The Outside Comes Hurtling In
THOUGH HE’S only 34, you might say that British writer Jonathan Lee is now firmly ensconced in Phase Two of his professional life. Phase One saw him litigating for one of the United Kingdom’s “Magic Circle” law firms, operating out of London and Tokyo. These are the über-kinetic arenas that would go on to form the backdrops to his first two critically acclaimed novels: Who is Mr Satoshi? (Windmill Books, 2010) and Joy (Windmill Books, 2012). On the strength of those successes, Lee relocated to Brooklyn, where he joined the editorial team at indie powerhouse A Public Space and set to work on his third novel, High Dive.

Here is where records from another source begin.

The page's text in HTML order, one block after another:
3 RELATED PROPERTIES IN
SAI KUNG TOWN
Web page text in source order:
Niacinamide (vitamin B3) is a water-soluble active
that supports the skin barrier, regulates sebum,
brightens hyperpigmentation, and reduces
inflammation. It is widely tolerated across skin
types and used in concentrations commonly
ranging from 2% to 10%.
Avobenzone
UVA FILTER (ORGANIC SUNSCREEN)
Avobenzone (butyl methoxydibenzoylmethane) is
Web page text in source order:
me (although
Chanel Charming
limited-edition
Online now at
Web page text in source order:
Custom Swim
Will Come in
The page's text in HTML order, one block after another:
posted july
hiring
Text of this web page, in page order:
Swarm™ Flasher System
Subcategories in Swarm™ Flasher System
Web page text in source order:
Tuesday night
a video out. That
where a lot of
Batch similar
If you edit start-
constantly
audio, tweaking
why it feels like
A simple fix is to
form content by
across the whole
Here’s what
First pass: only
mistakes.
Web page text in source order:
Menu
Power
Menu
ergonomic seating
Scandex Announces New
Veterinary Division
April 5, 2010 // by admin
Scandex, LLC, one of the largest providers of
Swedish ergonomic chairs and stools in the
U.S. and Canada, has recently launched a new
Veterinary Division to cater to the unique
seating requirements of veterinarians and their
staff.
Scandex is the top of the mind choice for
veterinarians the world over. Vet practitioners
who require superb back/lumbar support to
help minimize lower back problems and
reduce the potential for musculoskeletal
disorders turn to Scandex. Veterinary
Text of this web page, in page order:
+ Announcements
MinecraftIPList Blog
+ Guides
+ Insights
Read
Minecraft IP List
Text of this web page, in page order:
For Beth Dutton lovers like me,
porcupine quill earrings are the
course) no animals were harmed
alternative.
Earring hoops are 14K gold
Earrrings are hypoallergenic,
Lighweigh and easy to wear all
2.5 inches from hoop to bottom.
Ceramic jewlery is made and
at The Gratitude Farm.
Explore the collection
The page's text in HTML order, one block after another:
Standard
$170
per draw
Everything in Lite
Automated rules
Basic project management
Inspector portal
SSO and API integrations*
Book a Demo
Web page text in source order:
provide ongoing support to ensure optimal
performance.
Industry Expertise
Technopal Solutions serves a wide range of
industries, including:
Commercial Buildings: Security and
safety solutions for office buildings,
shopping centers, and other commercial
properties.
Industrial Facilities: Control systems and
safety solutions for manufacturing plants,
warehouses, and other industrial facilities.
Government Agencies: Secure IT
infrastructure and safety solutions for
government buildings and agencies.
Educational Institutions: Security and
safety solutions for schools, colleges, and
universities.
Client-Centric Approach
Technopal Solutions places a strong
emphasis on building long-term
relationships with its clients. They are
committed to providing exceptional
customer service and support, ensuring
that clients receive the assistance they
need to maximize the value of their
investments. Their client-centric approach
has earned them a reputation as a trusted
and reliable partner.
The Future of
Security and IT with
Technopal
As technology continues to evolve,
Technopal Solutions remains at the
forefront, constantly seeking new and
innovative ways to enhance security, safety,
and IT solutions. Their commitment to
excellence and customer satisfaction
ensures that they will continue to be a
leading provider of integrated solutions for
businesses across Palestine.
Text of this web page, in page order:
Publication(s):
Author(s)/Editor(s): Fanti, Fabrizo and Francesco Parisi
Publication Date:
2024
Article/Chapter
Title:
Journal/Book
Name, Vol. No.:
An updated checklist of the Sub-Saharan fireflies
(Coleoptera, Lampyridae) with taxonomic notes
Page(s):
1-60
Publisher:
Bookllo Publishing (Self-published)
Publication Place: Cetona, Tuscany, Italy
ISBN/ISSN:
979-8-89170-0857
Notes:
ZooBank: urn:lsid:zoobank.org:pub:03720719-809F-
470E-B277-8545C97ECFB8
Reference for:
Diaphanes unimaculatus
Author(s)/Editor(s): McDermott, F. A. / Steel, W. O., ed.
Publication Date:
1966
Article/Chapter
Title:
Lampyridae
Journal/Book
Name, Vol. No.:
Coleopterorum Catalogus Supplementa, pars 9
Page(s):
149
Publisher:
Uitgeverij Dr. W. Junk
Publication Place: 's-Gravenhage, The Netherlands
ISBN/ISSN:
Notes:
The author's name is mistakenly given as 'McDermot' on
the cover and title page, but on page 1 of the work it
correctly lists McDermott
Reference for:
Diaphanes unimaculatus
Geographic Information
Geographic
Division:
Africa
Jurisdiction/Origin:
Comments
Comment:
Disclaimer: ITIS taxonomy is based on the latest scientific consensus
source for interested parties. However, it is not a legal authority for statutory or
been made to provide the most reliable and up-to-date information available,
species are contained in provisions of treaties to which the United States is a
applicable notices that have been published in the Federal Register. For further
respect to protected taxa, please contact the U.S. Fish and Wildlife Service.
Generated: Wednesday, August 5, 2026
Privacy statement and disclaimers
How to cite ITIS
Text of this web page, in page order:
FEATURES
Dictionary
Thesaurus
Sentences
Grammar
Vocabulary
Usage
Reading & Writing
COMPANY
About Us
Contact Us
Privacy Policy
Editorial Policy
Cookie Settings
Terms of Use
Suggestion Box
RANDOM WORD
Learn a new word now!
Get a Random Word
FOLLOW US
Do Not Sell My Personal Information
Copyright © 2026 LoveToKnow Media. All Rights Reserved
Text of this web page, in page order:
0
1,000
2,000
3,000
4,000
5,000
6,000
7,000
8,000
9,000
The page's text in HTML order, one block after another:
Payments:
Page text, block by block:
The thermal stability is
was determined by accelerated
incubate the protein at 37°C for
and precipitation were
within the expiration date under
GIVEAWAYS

High Dive is the story of the weeks leading up to the real-life 1984 bombing of The Grand Hotel in the English seaside town of Brighton by the IRA. The events before the attack are seen though the eyes of three imagined protagonists: Moose, the hotel’s beleaguered deputy manager; Freya, his 18-year-old daughter; and Dan, a young IRA explosives expert. It’s a powerful, compassionate work of historical fiction — illuminating the quiet internal struggles of this trio with humor and nuance, while the novel drives toward its ferocious conclusion. Since its US publication in March, High Dive has been called “A beautifully realized novel about the intertwining of loyalty, family, ambition and politics” by The Washington Post and “a masterly novel” by The New Yorker.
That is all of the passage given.